------ Source material

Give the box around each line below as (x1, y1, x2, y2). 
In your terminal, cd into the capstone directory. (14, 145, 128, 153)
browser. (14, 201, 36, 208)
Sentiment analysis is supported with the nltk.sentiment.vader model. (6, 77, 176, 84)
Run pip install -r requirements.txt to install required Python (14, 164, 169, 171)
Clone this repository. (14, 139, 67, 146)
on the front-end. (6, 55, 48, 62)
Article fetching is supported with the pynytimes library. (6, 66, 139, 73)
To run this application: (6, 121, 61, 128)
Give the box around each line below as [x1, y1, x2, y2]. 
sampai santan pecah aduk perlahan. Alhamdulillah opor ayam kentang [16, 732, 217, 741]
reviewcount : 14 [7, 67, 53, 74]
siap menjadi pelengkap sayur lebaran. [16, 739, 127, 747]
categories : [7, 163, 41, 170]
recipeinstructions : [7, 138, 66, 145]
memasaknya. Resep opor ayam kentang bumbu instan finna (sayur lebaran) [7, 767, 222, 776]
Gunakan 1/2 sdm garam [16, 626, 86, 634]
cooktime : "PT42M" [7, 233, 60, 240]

------------
------ Source material

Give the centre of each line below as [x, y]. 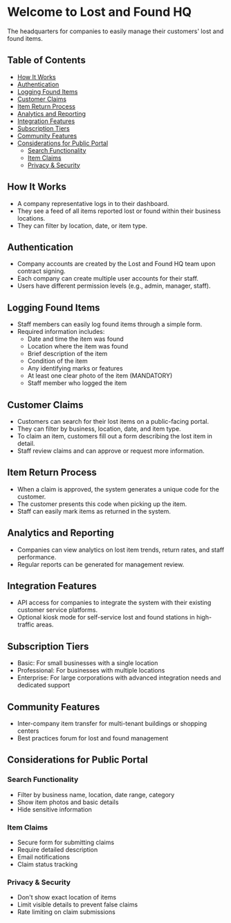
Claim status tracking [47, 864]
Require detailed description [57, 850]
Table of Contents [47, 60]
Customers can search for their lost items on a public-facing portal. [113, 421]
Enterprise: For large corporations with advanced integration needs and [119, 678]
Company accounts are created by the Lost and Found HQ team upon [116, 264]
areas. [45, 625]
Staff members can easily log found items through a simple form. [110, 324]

------------

Work to be completed: Only one stretch of the entries above is wanted: the lines from the one containing "y1, x2, y2)." through the one containing "Article fetching is". Please reproduce it exactly.

Task solution:
Give the box around each line below as (x1, y1, x2, y2). 
In your terminal, cd into the capstone directory. (14, 145, 128, 153)
browser. (14, 201, 36, 208)
Sentiment analysis is supported with the nltk.sentiment.vader model. (6, 77, 176, 84)
Run pip install -r requirements.txt to install required Python (14, 164, 169, 171)
Clone this repository. (14, 139, 67, 146)
on the front-end. (6, 55, 48, 62)
Article fetching is supported with the pynytimes library. (6, 66, 139, 73)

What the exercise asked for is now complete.